The chemical shift obtained for the asymmetric carbon C5 of isoxazoline ring (79 ppm) agrees with the proposed regiochemistry, and the literature data.3941 This largely unshielded chemical shift value for an aliphatic carbon can be due to the presence of an electronegative atom like nitrogen. This suggests that the obtained regioisomer during this reaction is a 3,5-disubstituted regioisomer 6 rather than 3,4-disubstituted regioisomer 6′. For the regioisomer 6′, the signal of the stereogenic carbon would be expected to have a lower chemical shift value since it would be distant from the oxygen atom (Scheme 2). The spectral data are in favor of regioisomer 6 and confirm the regiospecificity of the reaction of nitrile oxides on allylated pyrazoles used as dipolarophiles.
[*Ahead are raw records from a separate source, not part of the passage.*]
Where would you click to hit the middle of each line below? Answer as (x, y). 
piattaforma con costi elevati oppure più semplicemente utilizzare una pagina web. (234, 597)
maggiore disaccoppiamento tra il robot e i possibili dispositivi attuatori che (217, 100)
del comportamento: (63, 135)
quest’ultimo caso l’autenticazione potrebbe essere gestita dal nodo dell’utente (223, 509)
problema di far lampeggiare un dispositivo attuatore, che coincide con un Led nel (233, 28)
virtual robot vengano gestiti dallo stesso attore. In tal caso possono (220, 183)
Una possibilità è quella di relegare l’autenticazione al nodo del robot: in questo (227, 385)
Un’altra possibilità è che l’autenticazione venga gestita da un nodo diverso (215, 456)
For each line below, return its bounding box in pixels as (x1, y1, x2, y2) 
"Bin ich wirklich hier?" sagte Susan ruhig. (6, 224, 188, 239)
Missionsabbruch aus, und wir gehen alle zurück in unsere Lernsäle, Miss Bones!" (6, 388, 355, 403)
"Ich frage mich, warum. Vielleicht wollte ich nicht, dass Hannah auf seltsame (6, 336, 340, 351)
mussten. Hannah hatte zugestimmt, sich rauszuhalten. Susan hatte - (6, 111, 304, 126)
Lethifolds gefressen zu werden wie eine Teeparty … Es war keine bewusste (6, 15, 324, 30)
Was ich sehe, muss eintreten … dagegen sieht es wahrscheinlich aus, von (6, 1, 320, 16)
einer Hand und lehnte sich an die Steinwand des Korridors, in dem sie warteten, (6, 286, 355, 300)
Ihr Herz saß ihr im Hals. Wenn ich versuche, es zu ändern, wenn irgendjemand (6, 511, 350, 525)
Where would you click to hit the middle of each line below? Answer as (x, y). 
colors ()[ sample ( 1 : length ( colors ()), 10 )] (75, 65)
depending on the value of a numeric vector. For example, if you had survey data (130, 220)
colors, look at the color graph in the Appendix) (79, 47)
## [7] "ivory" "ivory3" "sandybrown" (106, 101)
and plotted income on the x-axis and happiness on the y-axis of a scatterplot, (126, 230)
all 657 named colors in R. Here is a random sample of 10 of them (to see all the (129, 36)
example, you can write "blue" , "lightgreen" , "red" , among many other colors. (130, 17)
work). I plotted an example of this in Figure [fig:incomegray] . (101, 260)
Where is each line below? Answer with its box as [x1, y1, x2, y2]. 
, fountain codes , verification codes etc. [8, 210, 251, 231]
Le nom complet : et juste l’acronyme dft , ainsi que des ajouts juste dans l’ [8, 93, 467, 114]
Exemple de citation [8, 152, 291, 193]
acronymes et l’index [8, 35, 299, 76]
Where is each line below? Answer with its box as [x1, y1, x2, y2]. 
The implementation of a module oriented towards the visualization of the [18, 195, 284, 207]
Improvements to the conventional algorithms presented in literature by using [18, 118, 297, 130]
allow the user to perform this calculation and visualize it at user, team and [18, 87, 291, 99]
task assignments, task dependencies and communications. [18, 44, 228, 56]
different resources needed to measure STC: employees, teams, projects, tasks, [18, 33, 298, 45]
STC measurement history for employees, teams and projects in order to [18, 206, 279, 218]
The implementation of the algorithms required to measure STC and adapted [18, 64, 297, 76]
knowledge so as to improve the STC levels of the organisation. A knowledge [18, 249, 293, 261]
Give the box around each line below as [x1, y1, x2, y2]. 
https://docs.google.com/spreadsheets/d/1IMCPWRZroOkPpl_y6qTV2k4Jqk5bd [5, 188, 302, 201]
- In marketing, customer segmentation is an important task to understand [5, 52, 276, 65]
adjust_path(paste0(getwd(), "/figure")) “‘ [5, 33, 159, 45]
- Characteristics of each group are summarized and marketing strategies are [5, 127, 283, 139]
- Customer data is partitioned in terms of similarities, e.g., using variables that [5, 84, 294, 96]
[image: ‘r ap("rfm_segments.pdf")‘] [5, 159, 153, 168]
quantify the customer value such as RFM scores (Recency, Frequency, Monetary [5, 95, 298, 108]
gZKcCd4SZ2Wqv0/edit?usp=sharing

This regiocontrol process can be explained by the steric control of the nitrile oxide 5a approach on both sides of the dipolarophile 4a as described in Figure 3. The suggested regiochemistry is subjected to a theoretical study to explain and confirm the observed results.

Figure 3.

Figure 3

Steric control of the regioselectivity of the 1,3-dipolar cycloaddition reaction of dipolarophile 4a and nitrile oxide 5a.

The attribution of different signals of the 1D NMR spectra (1H and 13C) was further confirmed using COSY and HSQC 2D NMR. On the homonuclear (1H–1H) 2D NMR spectrum of compound 6a (Figure S14), a good correlation between the methylene and methine protons of the isoxazoline nucleus is observed, as well as the correlation between the methine proton and the methylene protons linked to the nitrogen atom. Moreover, on the heteronuclear (1H–13C) 2D NMR spectrum of compound 6a (Figure S15), we notice that the two methylene protons of the isoxazoline resonate at 3.15 and 3.43 ppm are correlated with the same signal at 38 ppm attributed to carbon (C4). This further confirms that the two protons of the methylene group are chemically nonequivalent.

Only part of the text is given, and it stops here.